■ Task to complete: State only how many lines of the records contain the string "logikát".

■ Data section:
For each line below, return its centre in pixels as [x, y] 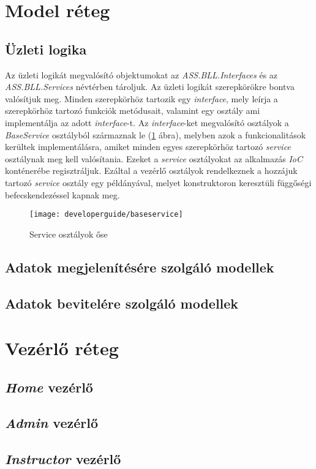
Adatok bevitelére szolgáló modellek [122, 303]
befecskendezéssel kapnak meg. [62, 194]
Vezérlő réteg [62, 348]
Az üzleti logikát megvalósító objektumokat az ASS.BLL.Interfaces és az [141, 74]
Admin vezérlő [52, 423]
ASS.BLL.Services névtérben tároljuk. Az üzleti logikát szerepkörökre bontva [150, 87]
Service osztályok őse [69, 234]
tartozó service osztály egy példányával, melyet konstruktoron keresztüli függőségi [158, 182]
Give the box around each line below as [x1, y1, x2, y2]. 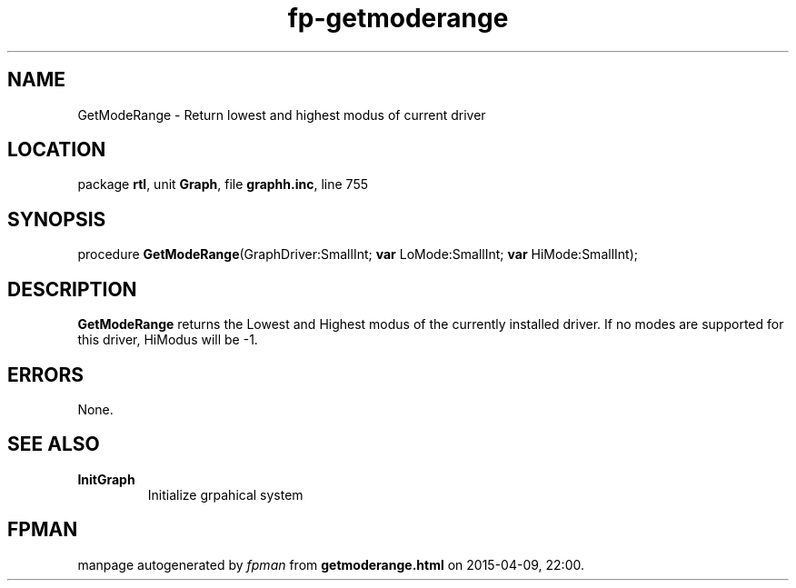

■ Solution: 2